Extracted records
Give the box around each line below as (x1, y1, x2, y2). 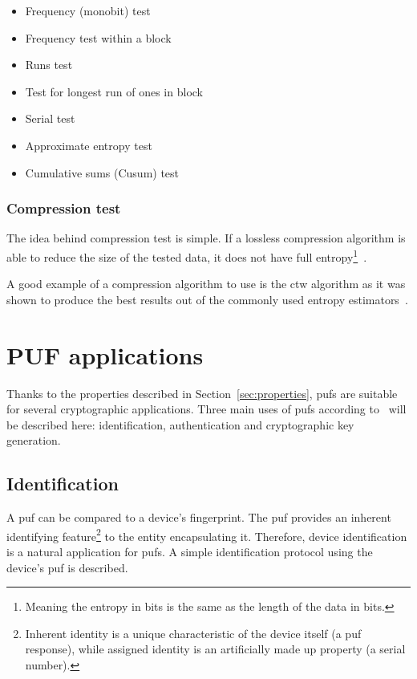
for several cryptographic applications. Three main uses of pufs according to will (6, 400, 407, 417)
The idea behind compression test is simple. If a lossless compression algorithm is (6, 230, 406, 246)
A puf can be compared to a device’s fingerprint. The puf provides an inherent (6, 509, 391, 526)
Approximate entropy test (25, 136, 152, 153)
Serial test (25, 110, 75, 127)
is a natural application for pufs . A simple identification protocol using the (6, 543, 373, 559)
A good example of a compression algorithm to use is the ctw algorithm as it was (6, 275, 406, 292)
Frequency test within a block (25, 29, 172, 46)

HOW TO COMPLETE THIS TASK> The answer is a portion of the data. Write out exactly the line with "A good example" and all lines after it.

TASK RESPONSE>
A good example of a compression algorithm to use is the ctw algorithm as it was (6, 275, 406, 292)
Frequency test within a block (25, 29, 172, 46)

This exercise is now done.